▸ INSTRUCTIONS FOR THE TASK
Write the listing out once more, identical to the original but without pictures.

▸ DATA SUPPLIED

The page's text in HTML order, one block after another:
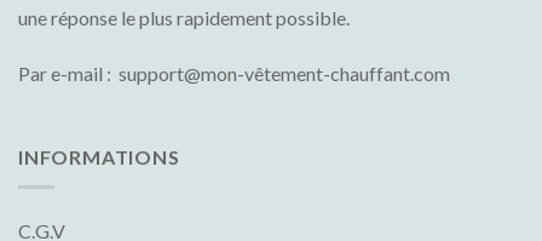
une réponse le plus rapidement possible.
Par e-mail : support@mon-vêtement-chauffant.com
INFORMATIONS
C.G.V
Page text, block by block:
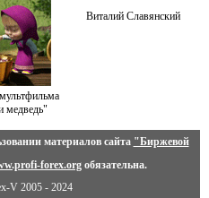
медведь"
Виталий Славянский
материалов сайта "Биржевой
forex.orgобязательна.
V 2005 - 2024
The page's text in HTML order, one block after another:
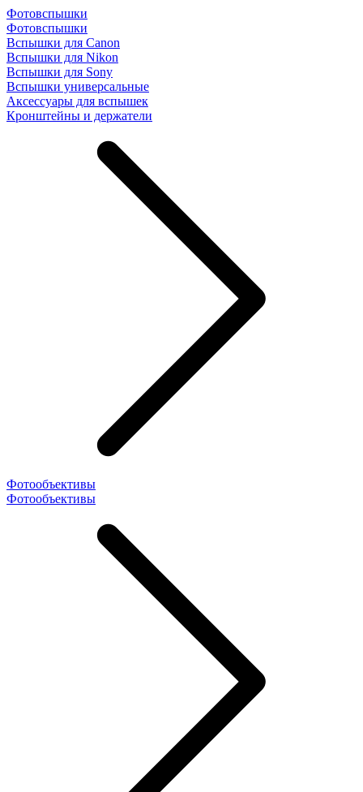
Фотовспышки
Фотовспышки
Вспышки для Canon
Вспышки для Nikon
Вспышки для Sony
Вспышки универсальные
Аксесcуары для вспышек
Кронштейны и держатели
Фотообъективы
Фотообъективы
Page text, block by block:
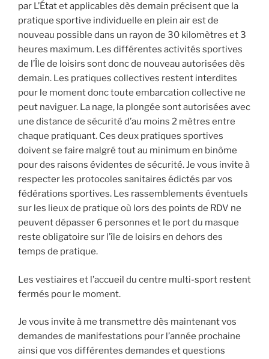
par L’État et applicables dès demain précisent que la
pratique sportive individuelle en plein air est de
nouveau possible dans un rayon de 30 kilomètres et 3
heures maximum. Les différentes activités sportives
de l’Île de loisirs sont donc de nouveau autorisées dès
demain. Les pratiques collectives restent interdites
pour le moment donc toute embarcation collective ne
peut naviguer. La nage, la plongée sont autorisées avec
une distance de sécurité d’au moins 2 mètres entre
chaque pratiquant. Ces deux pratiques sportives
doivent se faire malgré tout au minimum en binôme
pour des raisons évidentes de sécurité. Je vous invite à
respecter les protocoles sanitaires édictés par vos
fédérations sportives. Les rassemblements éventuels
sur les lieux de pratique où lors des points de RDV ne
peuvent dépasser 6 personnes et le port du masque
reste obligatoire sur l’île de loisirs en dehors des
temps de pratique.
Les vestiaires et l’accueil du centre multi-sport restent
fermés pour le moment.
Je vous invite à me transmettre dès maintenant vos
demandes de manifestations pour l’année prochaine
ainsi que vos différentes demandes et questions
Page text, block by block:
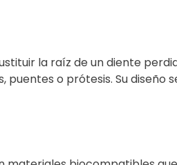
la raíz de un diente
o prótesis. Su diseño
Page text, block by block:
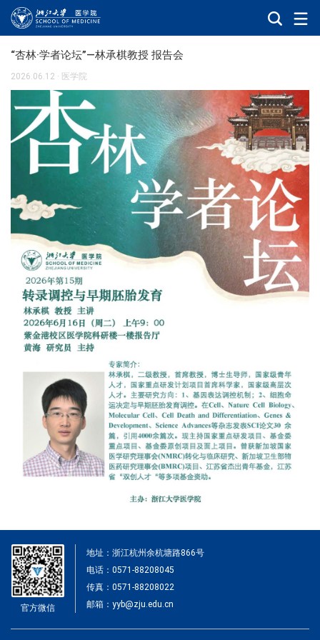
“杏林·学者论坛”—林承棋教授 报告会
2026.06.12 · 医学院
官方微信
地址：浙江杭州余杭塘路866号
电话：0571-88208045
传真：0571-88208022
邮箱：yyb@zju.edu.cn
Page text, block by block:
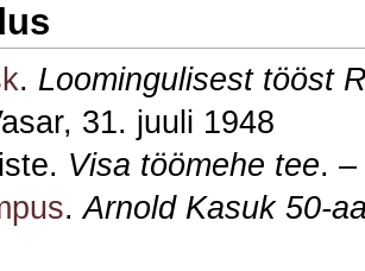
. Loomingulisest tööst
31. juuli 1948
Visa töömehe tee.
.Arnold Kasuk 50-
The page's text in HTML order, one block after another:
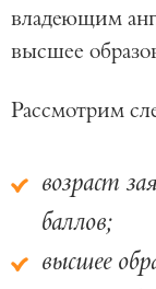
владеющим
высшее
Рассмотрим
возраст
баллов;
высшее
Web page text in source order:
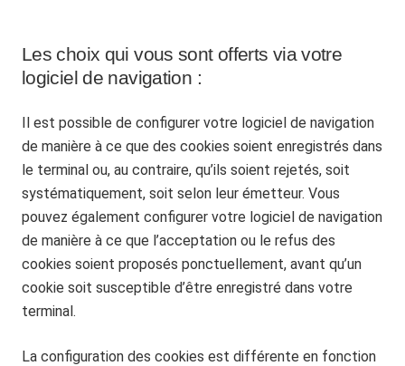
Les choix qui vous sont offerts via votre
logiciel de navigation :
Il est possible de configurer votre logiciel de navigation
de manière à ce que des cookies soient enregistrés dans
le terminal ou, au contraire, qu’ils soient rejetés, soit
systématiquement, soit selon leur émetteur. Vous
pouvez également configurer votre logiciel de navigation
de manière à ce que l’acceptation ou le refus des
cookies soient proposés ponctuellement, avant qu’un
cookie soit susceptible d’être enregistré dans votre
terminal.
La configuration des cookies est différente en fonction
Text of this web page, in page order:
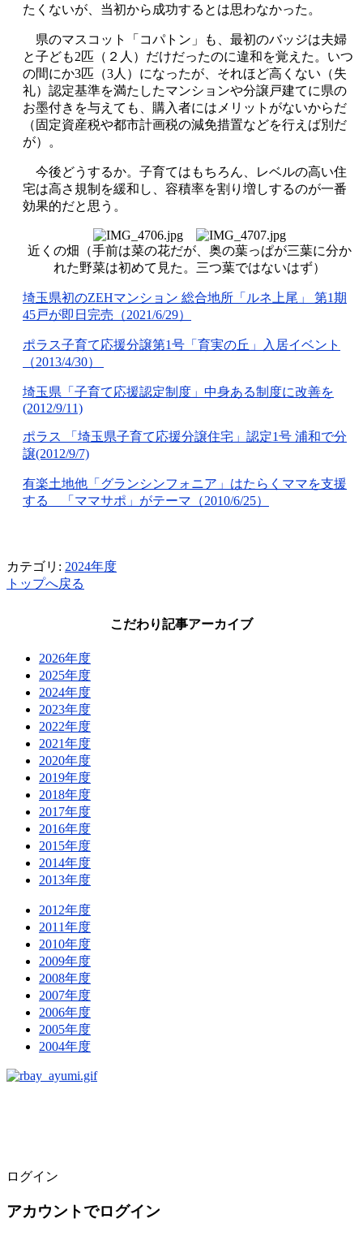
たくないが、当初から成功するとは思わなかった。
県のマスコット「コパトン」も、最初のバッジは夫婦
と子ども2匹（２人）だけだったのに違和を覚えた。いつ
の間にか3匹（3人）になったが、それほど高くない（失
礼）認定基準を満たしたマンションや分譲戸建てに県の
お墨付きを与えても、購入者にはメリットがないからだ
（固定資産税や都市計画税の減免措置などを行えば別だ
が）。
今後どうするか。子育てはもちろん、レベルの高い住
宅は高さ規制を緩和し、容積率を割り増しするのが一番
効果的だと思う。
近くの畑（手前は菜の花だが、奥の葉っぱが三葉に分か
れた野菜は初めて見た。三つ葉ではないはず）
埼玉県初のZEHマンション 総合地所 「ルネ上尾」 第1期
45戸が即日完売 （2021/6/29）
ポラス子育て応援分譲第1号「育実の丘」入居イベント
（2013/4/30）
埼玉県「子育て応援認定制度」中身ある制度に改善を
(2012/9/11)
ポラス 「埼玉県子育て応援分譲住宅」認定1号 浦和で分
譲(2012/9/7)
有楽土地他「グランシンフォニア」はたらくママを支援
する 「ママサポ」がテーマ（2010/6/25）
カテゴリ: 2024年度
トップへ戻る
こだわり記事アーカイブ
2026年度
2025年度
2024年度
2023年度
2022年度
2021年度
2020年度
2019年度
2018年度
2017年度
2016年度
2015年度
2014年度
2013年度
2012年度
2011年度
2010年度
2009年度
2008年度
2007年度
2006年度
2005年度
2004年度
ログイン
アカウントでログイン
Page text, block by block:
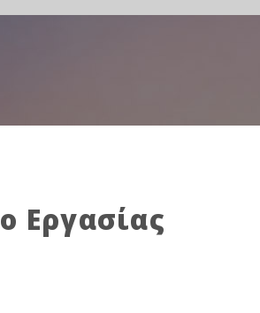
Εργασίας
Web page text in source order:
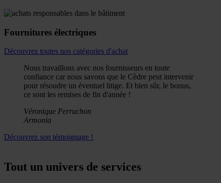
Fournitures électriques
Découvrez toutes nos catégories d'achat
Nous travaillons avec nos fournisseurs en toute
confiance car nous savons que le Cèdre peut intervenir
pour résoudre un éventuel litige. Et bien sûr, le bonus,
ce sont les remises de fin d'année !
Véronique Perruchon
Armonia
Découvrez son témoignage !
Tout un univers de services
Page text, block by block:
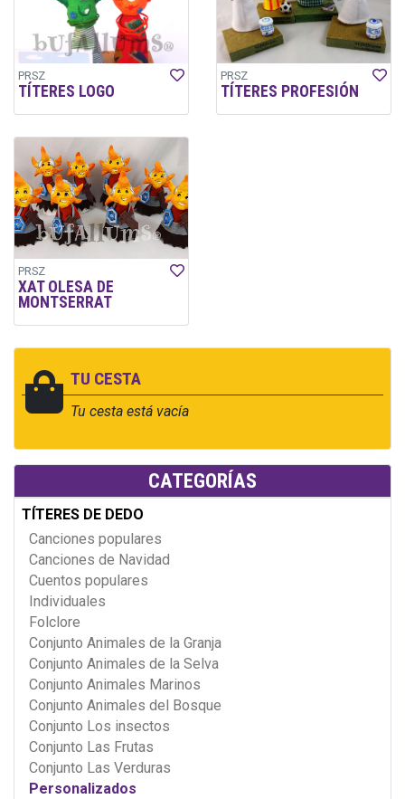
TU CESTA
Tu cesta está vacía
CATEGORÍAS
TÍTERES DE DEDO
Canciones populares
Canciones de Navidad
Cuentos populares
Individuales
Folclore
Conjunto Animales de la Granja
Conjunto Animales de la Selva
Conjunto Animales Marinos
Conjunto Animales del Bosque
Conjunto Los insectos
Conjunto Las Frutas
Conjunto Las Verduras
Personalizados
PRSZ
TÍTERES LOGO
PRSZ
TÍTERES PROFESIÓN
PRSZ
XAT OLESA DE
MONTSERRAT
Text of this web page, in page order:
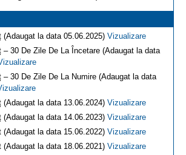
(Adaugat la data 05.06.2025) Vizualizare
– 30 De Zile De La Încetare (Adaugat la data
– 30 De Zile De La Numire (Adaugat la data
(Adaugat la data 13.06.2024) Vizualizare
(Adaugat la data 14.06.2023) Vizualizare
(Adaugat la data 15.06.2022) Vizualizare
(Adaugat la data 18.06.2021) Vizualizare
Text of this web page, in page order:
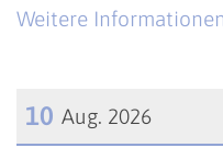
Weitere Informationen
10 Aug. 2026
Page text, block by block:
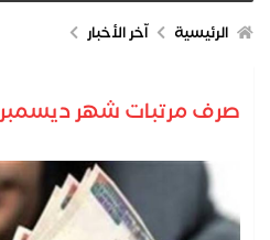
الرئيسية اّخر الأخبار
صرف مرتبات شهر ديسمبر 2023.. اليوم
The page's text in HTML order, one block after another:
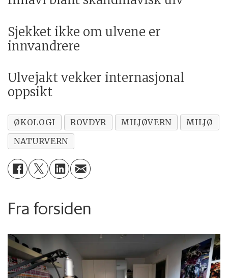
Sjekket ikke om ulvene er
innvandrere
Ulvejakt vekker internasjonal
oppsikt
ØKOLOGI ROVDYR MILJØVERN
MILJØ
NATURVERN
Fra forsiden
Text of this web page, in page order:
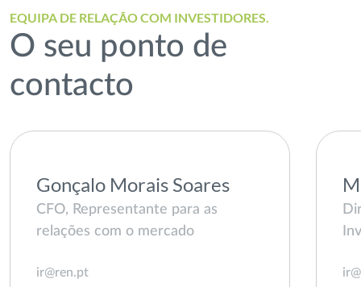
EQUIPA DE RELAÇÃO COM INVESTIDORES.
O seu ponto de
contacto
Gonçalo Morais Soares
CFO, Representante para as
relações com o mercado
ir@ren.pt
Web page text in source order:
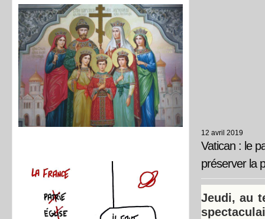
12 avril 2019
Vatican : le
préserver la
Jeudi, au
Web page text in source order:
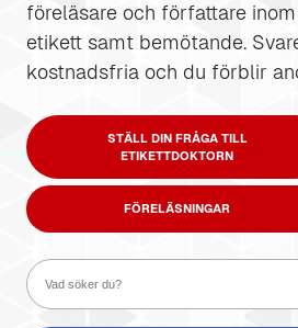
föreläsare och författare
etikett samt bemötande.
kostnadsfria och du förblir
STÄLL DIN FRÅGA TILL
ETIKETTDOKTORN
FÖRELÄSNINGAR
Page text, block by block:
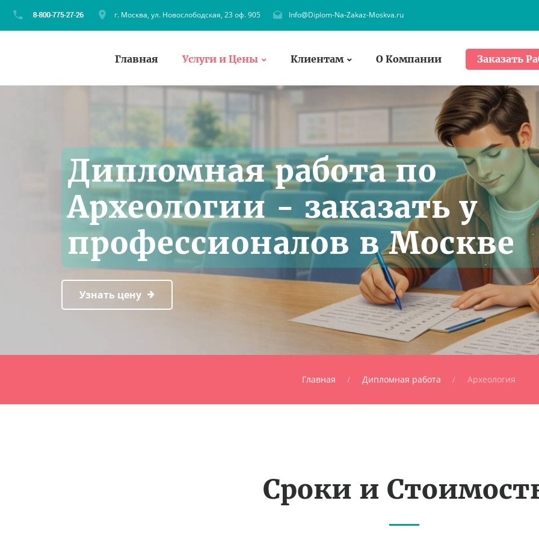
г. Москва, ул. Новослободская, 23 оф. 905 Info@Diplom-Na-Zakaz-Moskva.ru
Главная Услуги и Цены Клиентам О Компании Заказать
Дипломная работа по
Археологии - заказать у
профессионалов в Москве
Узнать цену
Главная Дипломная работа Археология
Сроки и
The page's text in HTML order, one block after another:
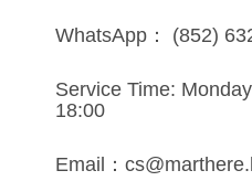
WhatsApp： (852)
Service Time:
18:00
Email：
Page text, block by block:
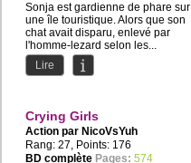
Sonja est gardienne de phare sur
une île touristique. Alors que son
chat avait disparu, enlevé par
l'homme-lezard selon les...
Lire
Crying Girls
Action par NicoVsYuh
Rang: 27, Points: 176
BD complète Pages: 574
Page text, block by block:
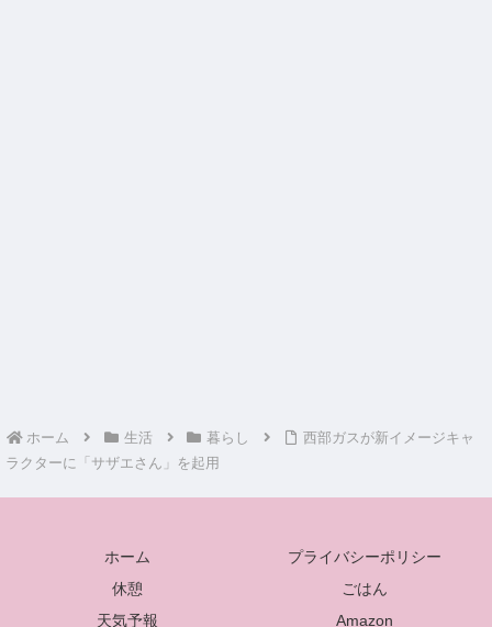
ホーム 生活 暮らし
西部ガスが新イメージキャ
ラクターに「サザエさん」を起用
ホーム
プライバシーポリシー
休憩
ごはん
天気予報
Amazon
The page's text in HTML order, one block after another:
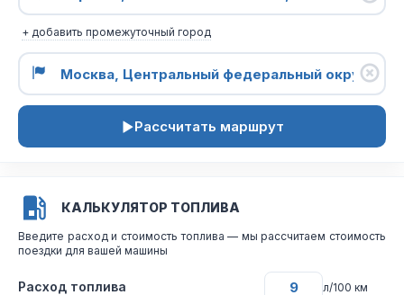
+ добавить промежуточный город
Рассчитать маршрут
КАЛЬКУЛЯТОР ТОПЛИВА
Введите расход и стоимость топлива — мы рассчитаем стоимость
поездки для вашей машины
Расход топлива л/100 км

▸ ANSWER SECTION
The page's text in HTML order, one block after another:
une réponse le plus rapidement possible.
Par e-mail : support@mon-vêtement-chauffant.com
INFORMATIONS
C.G.V
Page text, block by block:
медведь"
Виталий Славянский
материалов сайта "Биржевой
forex.orgобязательна.
V 2005 - 2024
The page's text in HTML order, one block after another:
Фотовспышки
Фотовспышки
Вспышки для Canon
Вспышки для Nikon
Вспышки для Sony
Вспышки универсальные
Аксесcуары для вспышек
Кронштейны и держатели
Фотообъективы
Фотообъективы
Page text, block by block:
par L’État et applicables dès demain précisent que la
pratique sportive individuelle en plein air est de
nouveau possible dans un rayon de 30 kilomètres et 3
heures maximum. Les différentes activités sportives
de l’Île de loisirs sont donc de nouveau autorisées dès
demain. Les pratiques collectives restent interdites
pour le moment donc toute embarcation collective ne
peut naviguer. La nage, la plongée sont autorisées avec
une distance de sécurité d’au moins 2 mètres entre
chaque pratiquant. Ces deux pratiques sportives
doivent se faire malgré tout au minimum en binôme
pour des raisons évidentes de sécurité. Je vous invite à
respecter les protocoles sanitaires édictés par vos
fédérations sportives. Les rassemblements éventuels
sur les lieux de pratique où lors des points de RDV ne
peuvent dépasser 6 personnes et le port du masque
reste obligatoire sur l’île de loisirs en dehors des
temps de pratique.
Les vestiaires et l’accueil du centre multi-sport restent
fermés pour le moment.
Je vous invite à me transmettre dès maintenant vos
demandes de manifestations pour l’année prochaine
ainsi que vos différentes demandes et questions
Page text, block by block:
la raíz de un diente
o prótesis. Su diseño
Page text, block by block:
“杏林·学者论坛”—林承棋教授 报告会
2026.06.12 · 医学院
官方微信
地址：浙江杭州余杭塘路866号
电话：0571-88208045
传真：0571-88208022
邮箱：yyb@zju.edu.cn
Page text, block by block:
. Loomingulisest tööst
31. juuli 1948
Visa töömehe tee.
.Arnold Kasuk 50-
The page's text in HTML order, one block after another:
владеющим
высшее
Рассмотрим
возраст
баллов;
высшее
Web page text in source order:
Les choix qui vous sont offerts via votre
logiciel de navigation :
Il est possible de configurer votre logiciel de navigation
de manière à ce que des cookies soient enregistrés dans
le terminal ou, au contraire, qu’ils soient rejetés, soit
systématiquement, soit selon leur émetteur. Vous
pouvez également configurer votre logiciel de navigation
de manière à ce que l’acceptation ou le refus des
cookies soient proposés ponctuellement, avant qu’un
cookie soit susceptible d’être enregistré dans votre
terminal.
La configuration des cookies est différente en fonction
Text of this web page, in page order:
たくないが、当初から成功するとは思わなかった。
県のマスコット「コパトン」も、最初のバッジは夫婦
と子ども2匹（２人）だけだったのに違和を覚えた。いつ
の間にか3匹（3人）になったが、それほど高くない（失
礼）認定基準を満たしたマンションや分譲戸建てに県の
お墨付きを与えても、購入者にはメリットがないからだ
（固定資産税や都市計画税の減免措置などを行えば別だ
が）。
今後どうするか。子育てはもちろん、レベルの高い住
宅は高さ規制を緩和し、容積率を割り増しするのが一番
効果的だと思う。
近くの畑（手前は菜の花だが、奥の葉っぱが三葉に分か
れた野菜は初めて見た。三つ葉ではないはず）
埼玉県初のZEHマンション 総合地所 「ルネ上尾」 第1期
45戸が即日完売 （2021/6/29）
ポラス子育て応援分譲第1号「育実の丘」入居イベント
（2013/4/30）
埼玉県「子育て応援認定制度」中身ある制度に改善を
(2012/9/11)
ポラス 「埼玉県子育て応援分譲住宅」認定1号 浦和で分
譲(2012/9/7)
有楽土地他「グランシンフォニア」はたらくママを支援
する 「ママサポ」がテーマ（2010/6/25）
カテゴリ: 2024年度
トップへ戻る
こだわり記事アーカイブ
2026年度
2025年度
2024年度
2023年度
2022年度
2021年度
2020年度
2019年度
2018年度
2017年度
2016年度
2015年度
2014年度
2013年度
2012年度
2011年度
2010年度
2009年度
2008年度
2007年度
2006年度
2005年度
2004年度
ログイン
アカウントでログイン
Page text, block by block:
Εργασίας
Web page text in source order:
Fournitures électriques
Découvrez toutes nos catégories d'achat
Nous travaillons avec nos fournisseurs en toute
confiance car nous savons que le Cèdre peut intervenir
pour résoudre un éventuel litige. Et bien sûr, le bonus,
ce sont les remises de fin d'année !
Véronique Perruchon
Armonia
Découvrez son témoignage !
Tout un univers de services
Page text, block by block:
TU CESTA
Tu cesta está vacía
CATEGORÍAS
TÍTERES DE DEDO
Canciones populares
Canciones de Navidad
Cuentos populares
Individuales
Folclore
Conjunto Animales de la Granja
Conjunto Animales de la Selva
Conjunto Animales Marinos
Conjunto Animales del Bosque
Conjunto Los insectos
Conjunto Las Frutas
Conjunto Las Verduras
Personalizados
PRSZ
TÍTERES LOGO
PRSZ
TÍTERES PROFESIÓN
PRSZ
XAT OLESA DE
MONTSERRAT
Text of this web page, in page order:
(Adaugat la data 05.06.2025) Vizualizare
– 30 De Zile De La Încetare (Adaugat la data
– 30 De Zile De La Numire (Adaugat la data
(Adaugat la data 13.06.2024) Vizualizare
(Adaugat la data 14.06.2023) Vizualizare
(Adaugat la data 15.06.2022) Vizualizare
(Adaugat la data 18.06.2021) Vizualizare
Text of this web page, in page order:
Weitere Informationen
10 Aug. 2026
Page text, block by block:
الرئيسية اّخر الأخبار
صرف مرتبات شهر ديسمبر 2023.. اليوم
The page's text in HTML order, one block after another:
Sjekket ikke om ulvene er
innvandrere
Ulvejakt vekker internasjonal
oppsikt
ØKOLOGI ROVDYR MILJØVERN
MILJØ
NATURVERN
Fra forsiden
Text of this web page, in page order:
EQUIPA DE RELAÇÃO COM INVESTIDORES.
O seu ponto de
contacto
Gonçalo Morais Soares
CFO, Representante para as
relações com o mercado
ir@ren.pt
Web page text in source order:
12 avril 2019
Vatican : le
préserver la
Jeudi, au
Web page text in source order:
föreläsare och författare
etikett samt bemötande.
kostnadsfria och du förblir
STÄLL DIN FRÅGA TILL
ETIKETTDOKTORN
FÖRELÄSNINGAR
Page text, block by block:
г. Москва, ул. Новослободская, 23 оф. 905 Info@Diplom-Na-Zakaz-Moskva.ru
Главная Услуги и Цены Клиентам О Компании Заказать
Дипломная работа по
Археологии - заказать у
профессионалов в Москве
Узнать цену
Главная Дипломная работа Археология
Сроки и
The page's text in HTML order, one block after another:
WhatsApp： (852)
Service Time:
18:00
Email：
Page text, block by block:
Sonja est gardienne de phare sur
une île touristique. Alors que son
chat avait disparu, enlevé par
l'homme-lezard selon les...
Lire
Crying Girls
Action par NicoVsYuh
Rang: 27, Points: 176
BD complète Pages: 574
Page text, block by block:
ホーム 生活 暮らし
西部ガスが新イメージキャ
ラクターに「サザエさん」を起用
ホーム
プライバシーポリシー
休憩
ごはん
天気予報
Amazon
The page's text in HTML order, one block after another:
+ добавить промежуточный город
Рассчитать маршрут
КАЛЬКУЛЯТОР ТОПЛИВА
Введите расход и стоимость топлива — мы рассчитаем стоимость
поездки для вашей машины
Расход топлива л/100 км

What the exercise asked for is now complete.